On May 12, 2020, SSI received an unsecured loan from City National Bank in the principal amount of $116,160 (the “Submersible SBA Loan”), under the CARES act.

 

The term of the note is two years, though it may be payable sooner in connection with an event of default under the note. The Submersible SBA Loan carries a fixed interest rate of one percent per year, and a monthly payment of $6,925, with the first payment due seven months from the date of initial cash receipt.

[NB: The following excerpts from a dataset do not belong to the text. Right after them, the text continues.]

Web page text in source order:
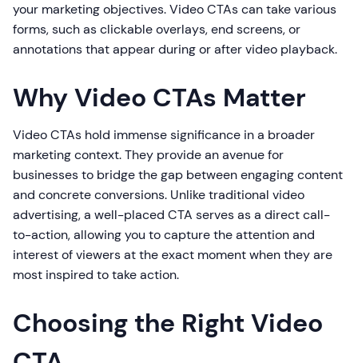
your marketing objectives. Video CTAs can take various
forms, such as clickable overlays, end screens, or
annotations that appear during or after video playback.
Why Video CTAs Matter
Video CTAs hold immense significance in a broader
marketing context. They provide an avenue for
businesses to bridge the gap between engaging content
and concrete conversions. Unlike traditional video
advertising, a well-placed CTA serves as a direct call-
to-action, allowing you to capture the attention and
interest of viewers at the exact moment when they are
most inspired to take action.
Choosing the Right Video
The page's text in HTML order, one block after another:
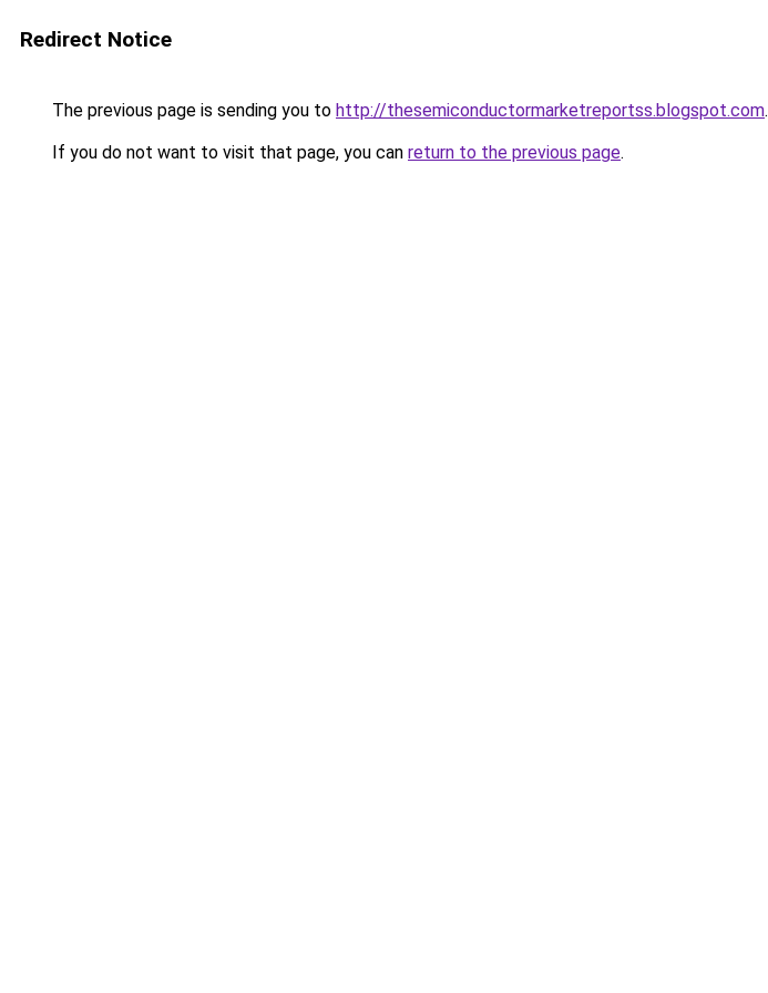
Redirect Notice
The previous page is sending you to http://thesemiconductormarketreportss.blogspot.com.
If you do not want to visit that page, you can return to the previous page.

As part of the forgiveness application and directly related to the acquisition of SSI by the Company, SSI was required to place $121,953 in an escrow account until forgiveness is determined and City National Bank has been paid in full by the SBA. On October 15, 2021, the Company was notified by City National Bank that the Submersible SBA Loan was forgiven in full under the terms of the CARES Act. The restricted cash in escrow was released in full by the bank as a result of this forgiveness on November 8, 2021.

 

 

The note balance as of September 30, 2021 and December 31, 2020 was $116,160 and $0 respectively.